_EXERCISE DIRECTIONS_
Although the entries contain pictures, copy only their text, exactly as written.

SUPPLIED INFORMATION below:

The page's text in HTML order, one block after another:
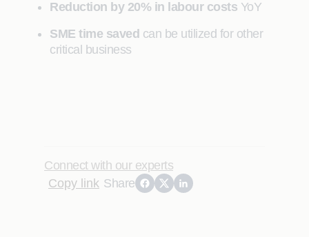
Reduction by 20% in labour costs YoY
SME time saved can be utilized for other
critical business
Connect with our experts
Copy link Share
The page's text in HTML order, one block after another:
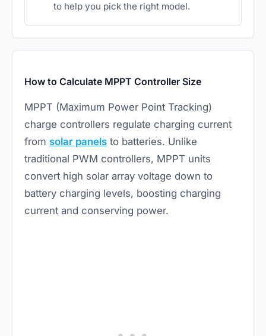
to help you pick the right model.
How to Calculate MPPT Controller Size
MPPT (Maximum Power Point Tracking)
charge controllers regulate charging current
from solar panels to batteries. Unlike
traditional PWM controllers, MPPT units
convert high solar array voltage down to
battery charging levels, boosting charging
current and conserving power.
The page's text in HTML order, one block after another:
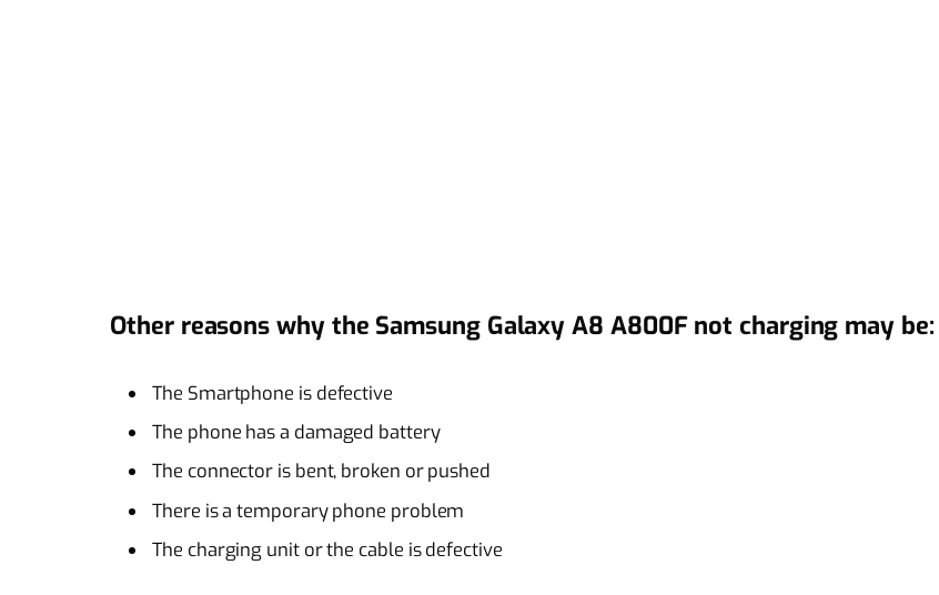
Other reasons why the Samsung Galaxy A8 A800F not charging may be:
The Smartphone is defective
The phone has a damaged battery
The connector is bent, broken or pushed
There is a temporary phone problem
The charging unit or the cable is defective
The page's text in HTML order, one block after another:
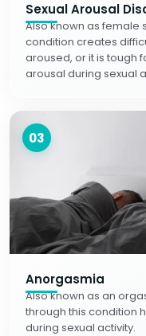
Sexual Arousal
Also known as female
condition creates
aroused, or it is tough
arousal during sexual
03
Anorgasmia
Also known as an
through this condition
during sexual activity.
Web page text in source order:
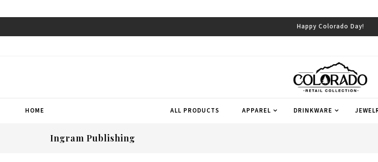
Happy Colorado Day!
HOME ALL PRODUCTS APPAREL DRINKWARE
Ingram Publishing
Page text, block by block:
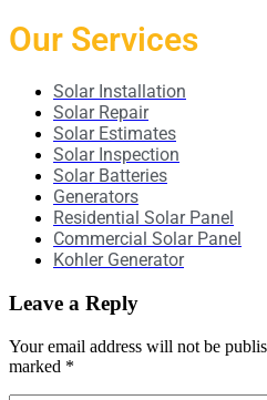
Our Services
Solar Installation
Solar Repair
Solar Estimates
Solar Inspection
Solar Batteries
Generators
Residential Solar Panel
Commercial Solar Panel
Kohler Generator
Leave a Reply
Your email address will not be
marked *
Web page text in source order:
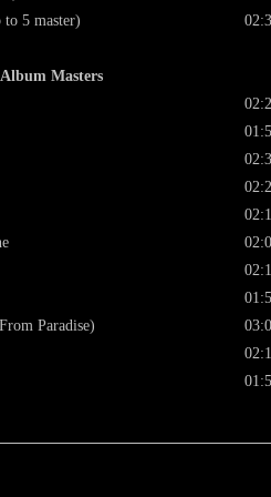
5 master)
Masters
Paradise)
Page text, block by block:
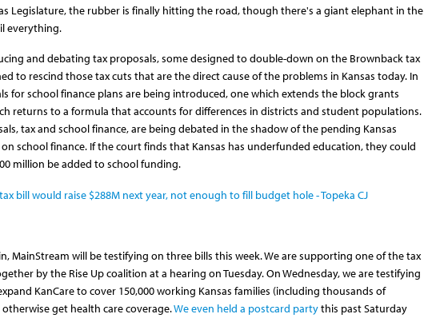
Legislature, the rubber is finally hitting the road, though there's a giant elephant in the
everything.
and debating tax proposals, some designed to double-down on the Brownback tax
to rescind those tax cuts that are the direct cause of the problems in Kansas today. In
for school finance plans are being introduced, one which extends the block grants
returns to a formula that accounts for differences in districts and student populations.
tax and school finance, are being debated in the shadow of the pending Kansas
school finance. If the court finds that Kansas has underfunded education, they could
million be added to school funding.
bill would raise $288M next year, not enough to fill budget hole - Topeka CJ
MainStream will be testifying on three bills this week. We are supporting one of the tax
by the Rise Up coalition at a hearing on Tuesday. On Wednesday, we are testifying
KanCare to cover 150,000 working Kansas families (including thousands of
get health care coverage.We even held a postcard partythis past Saturday
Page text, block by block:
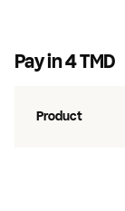
Pay in 4 TMD
Product
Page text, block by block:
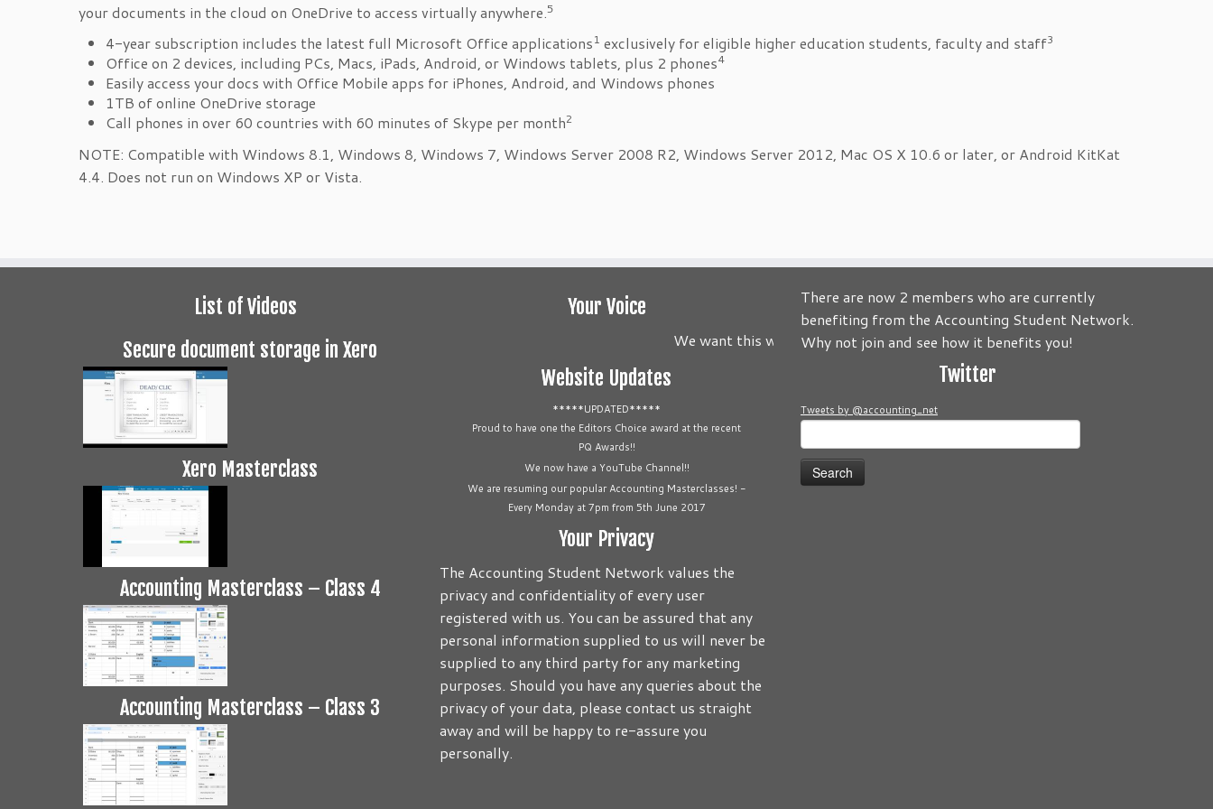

End of SUPPLIED INFORMATION.

_ANSWER SECTION_
The page's text in HTML order, one block after another:
Reduction by 20% in labour costs YoY
SME time saved can be utilized for other
critical business
Connect with our experts
Copy link Share
The page's text in HTML order, one block after another:
to help you pick the right model.
How to Calculate MPPT Controller Size
MPPT (Maximum Power Point Tracking)
charge controllers regulate charging current
from solar panels to batteries. Unlike
traditional PWM controllers, MPPT units
convert high solar array voltage down to
battery charging levels, boosting charging
current and conserving power.
The page's text in HTML order, one block after another:
Other reasons why the Samsung Galaxy A8 A800F not charging may be:
The Smartphone is defective
The phone has a damaged battery
The connector is bent, broken or pushed
There is a temporary phone problem
The charging unit or the cable is defective
The page's text in HTML order, one block after another:
Sexual Arousal
Also known as female
condition creates
aroused, or it is tough
arousal during sexual
03
Anorgasmia
Also known as an
through this condition
during sexual activity.
Web page text in source order:
Happy Colorado Day!
HOME ALL PRODUCTS APPAREL DRINKWARE
Ingram Publishing
Page text, block by block:
Our Services
Solar Installation
Solar Repair
Solar Estimates
Solar Inspection
Solar Batteries
Generators
Residential Solar Panel
Commercial Solar Panel
Kohler Generator
Leave a Reply
Your email address will not be
marked *
Web page text in source order:
5 master)
Masters
Paradise)
Page text, block by block:
Legislature, the rubber is finally hitting the road, though there's a giant elephant in the
everything.
and debating tax proposals, some designed to double-down on the Brownback tax
to rescind those tax cuts that are the direct cause of the problems in Kansas today. In
for school finance plans are being introduced, one which extends the block grants
returns to a formula that accounts for differences in districts and student populations.
tax and school finance, are being debated in the shadow of the pending Kansas
school finance. If the court finds that Kansas has underfunded education, they could
million be added to school funding.
bill would raise $288M next year, not enough to fill budget hole - Topeka CJ
MainStream will be testifying on three bills this week. We are supporting one of the tax
by the Rise Up coalition at a hearing on Tuesday. On Wednesday, we are testifying
KanCare to cover 150,000 working Kansas families (including thousands of
get health care coverage.We even held a postcard partythis past Saturday
Page text, block by block:
Pay in 4 TMD
Product
Page text, block by block:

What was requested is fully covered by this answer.